■ **WHAT THE EXERCISE ASKS**
Lines in the listing below that hold "articles" are the ones to copy.

──────── RECORDED INFORMATION ────────

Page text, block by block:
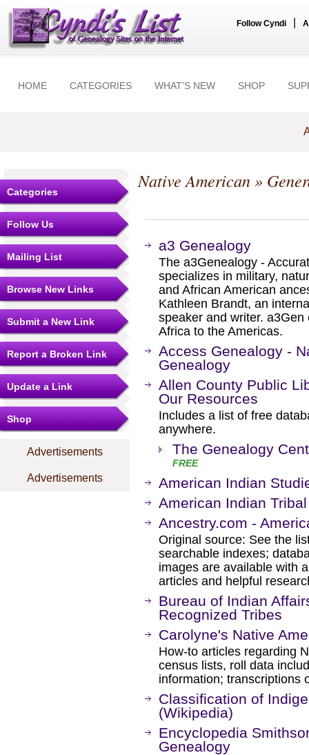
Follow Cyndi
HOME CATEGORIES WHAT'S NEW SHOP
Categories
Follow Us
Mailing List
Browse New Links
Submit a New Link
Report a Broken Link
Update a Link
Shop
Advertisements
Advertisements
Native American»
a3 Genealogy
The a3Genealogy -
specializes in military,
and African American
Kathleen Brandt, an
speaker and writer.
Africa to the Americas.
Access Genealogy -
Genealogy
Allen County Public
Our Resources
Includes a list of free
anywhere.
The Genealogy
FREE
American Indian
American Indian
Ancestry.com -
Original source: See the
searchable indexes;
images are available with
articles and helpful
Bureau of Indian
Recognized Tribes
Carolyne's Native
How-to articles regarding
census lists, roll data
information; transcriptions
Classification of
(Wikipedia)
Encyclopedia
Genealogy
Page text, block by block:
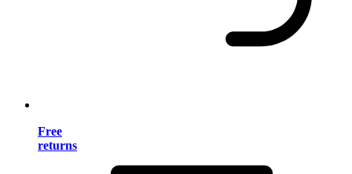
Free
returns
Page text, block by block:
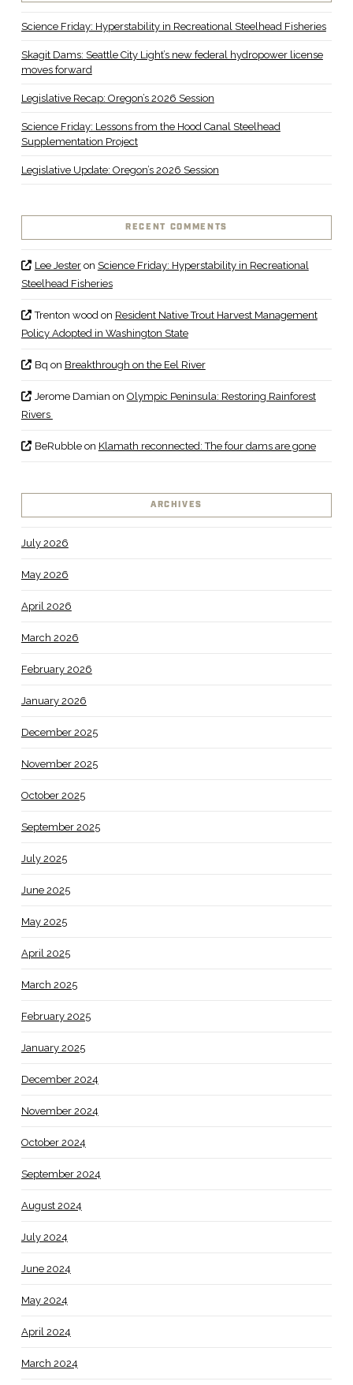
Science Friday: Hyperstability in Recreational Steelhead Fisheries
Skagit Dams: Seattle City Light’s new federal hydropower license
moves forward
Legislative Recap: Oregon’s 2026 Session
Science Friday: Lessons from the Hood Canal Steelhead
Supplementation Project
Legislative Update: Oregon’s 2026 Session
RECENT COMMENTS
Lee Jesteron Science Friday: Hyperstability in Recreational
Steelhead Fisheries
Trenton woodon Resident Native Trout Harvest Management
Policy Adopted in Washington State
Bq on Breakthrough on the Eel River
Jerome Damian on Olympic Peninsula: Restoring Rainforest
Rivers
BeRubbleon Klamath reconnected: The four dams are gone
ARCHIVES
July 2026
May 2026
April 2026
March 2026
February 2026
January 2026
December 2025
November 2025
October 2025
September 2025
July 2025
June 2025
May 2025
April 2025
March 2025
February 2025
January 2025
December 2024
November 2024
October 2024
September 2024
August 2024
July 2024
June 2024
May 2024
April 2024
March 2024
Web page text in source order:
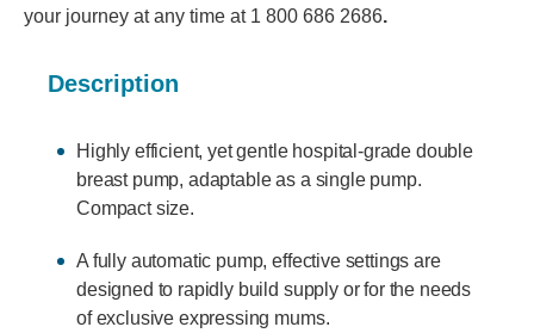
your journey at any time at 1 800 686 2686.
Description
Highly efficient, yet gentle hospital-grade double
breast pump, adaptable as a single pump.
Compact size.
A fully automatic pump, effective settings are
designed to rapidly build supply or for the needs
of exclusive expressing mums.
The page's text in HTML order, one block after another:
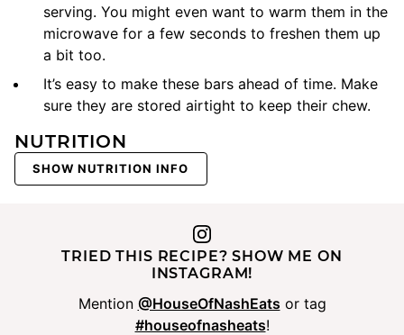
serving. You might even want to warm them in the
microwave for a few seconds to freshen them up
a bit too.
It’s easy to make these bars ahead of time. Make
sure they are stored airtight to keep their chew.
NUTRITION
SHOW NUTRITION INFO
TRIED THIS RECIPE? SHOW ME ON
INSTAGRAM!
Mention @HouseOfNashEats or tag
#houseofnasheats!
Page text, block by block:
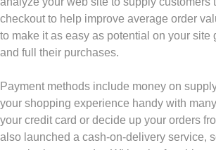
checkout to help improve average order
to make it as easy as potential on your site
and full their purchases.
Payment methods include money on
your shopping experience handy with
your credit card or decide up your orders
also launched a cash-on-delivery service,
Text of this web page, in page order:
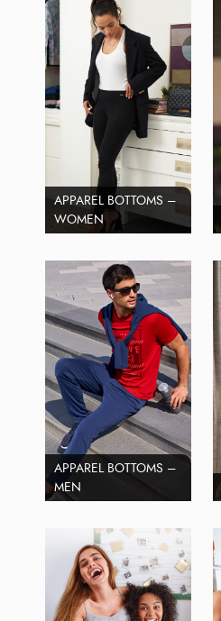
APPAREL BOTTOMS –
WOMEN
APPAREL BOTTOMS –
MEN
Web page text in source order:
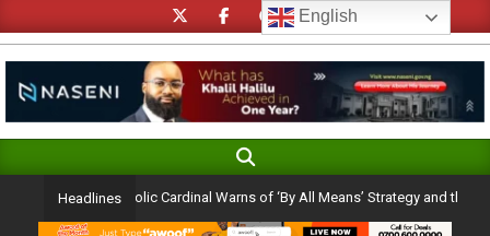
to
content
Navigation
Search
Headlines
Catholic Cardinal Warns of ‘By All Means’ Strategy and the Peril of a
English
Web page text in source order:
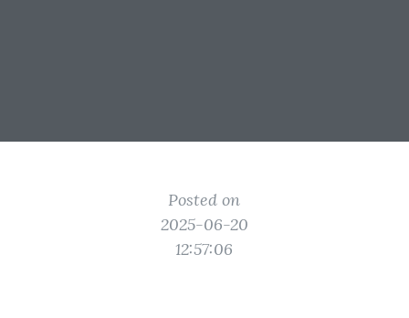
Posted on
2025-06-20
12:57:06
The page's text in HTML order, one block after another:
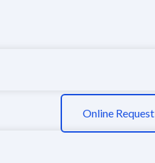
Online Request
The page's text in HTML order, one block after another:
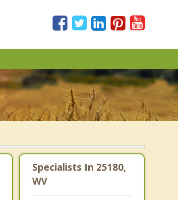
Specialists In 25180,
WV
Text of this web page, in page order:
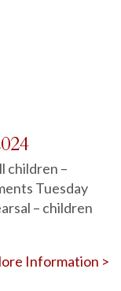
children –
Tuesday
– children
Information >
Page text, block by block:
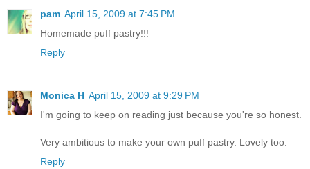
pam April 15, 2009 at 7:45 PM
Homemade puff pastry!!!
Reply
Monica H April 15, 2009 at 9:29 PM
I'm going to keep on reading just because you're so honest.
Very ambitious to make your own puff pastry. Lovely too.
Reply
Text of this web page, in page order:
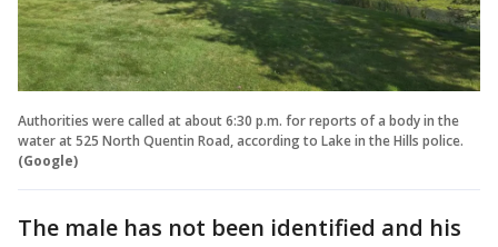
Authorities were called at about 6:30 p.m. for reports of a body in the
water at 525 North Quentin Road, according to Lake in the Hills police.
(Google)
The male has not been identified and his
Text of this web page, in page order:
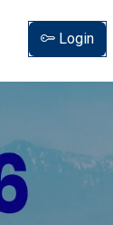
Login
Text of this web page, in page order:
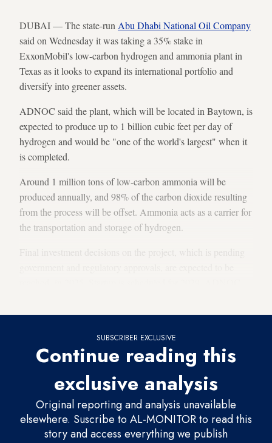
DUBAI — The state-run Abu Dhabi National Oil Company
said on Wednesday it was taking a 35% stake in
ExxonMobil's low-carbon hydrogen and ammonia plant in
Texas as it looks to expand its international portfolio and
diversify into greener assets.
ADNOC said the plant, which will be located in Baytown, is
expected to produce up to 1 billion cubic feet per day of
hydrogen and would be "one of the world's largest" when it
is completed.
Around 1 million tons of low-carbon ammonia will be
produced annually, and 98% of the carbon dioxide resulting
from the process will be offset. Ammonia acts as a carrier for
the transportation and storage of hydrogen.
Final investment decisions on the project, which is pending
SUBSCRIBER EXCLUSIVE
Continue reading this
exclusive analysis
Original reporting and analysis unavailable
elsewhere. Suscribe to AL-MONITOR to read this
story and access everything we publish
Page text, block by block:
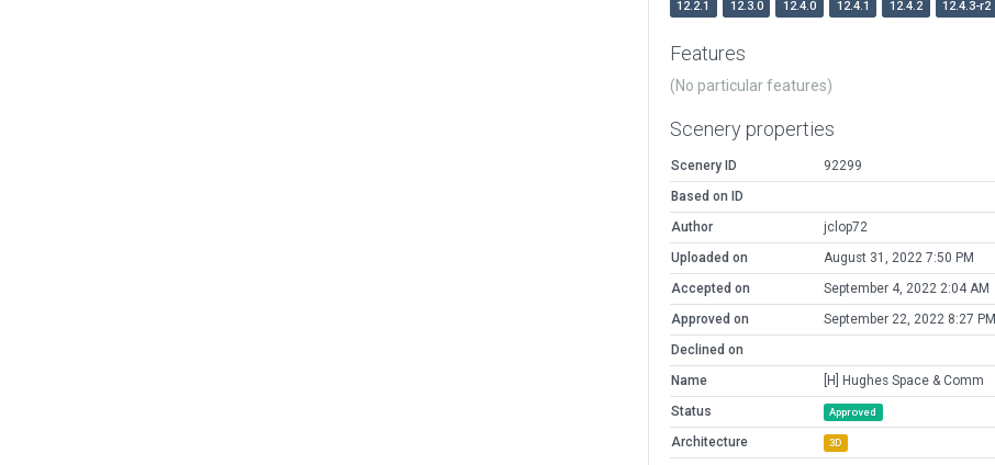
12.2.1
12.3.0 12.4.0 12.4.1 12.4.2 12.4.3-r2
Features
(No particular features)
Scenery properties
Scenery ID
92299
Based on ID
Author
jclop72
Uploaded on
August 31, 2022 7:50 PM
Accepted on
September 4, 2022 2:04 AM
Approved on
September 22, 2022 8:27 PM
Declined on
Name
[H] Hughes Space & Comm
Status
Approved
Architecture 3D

────────

■ **REPLY**
articles and helpful
How-to articles regarding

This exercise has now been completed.